## Material supplied
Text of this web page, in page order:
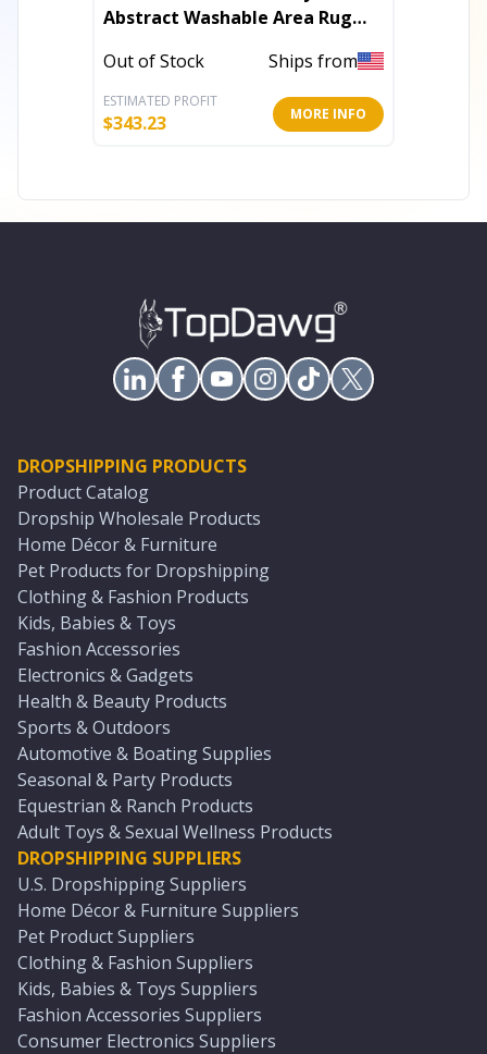
Abstract Washable Area Rug
Out of Stock Ships from
ESTIMATED PROFIT
$343.23 MORE INFO
DROPSHIPPING PRODUCTS
Product Catalog
Dropship Wholesale Products
Home Décor & Furniture
Pet Products for Dropshipping
Clothing & Fashion Products
Kids, Babies & Toys
Fashion Accessories
Electronics & Gadgets
Health & Beauty Products
Sports & Outdoors
Automotive & Boating Supplies
Seasonal & Party Products
Equestrian & Ranch Products
Adult Toys & Sexual Wellness Products
DROPSHIPPING SUPPLIERS
U.S. Dropshipping Suppliers
Home Décor & Furniture Suppliers
Pet Product Suppliers
Clothing & Fashion Suppliers
Kids, Babies & Toys Suppliers
Fashion Accessories Suppliers
Consumer Electronics Suppliers
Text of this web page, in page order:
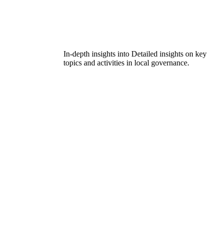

## Action item
Leave the pictures out. Transcribe exactly the lines from the one with "Consumer Electronics Suppliers" through the end of the records.

## Solution for this problem
Consumer Electronics Suppliers
Text of this web page, in page order:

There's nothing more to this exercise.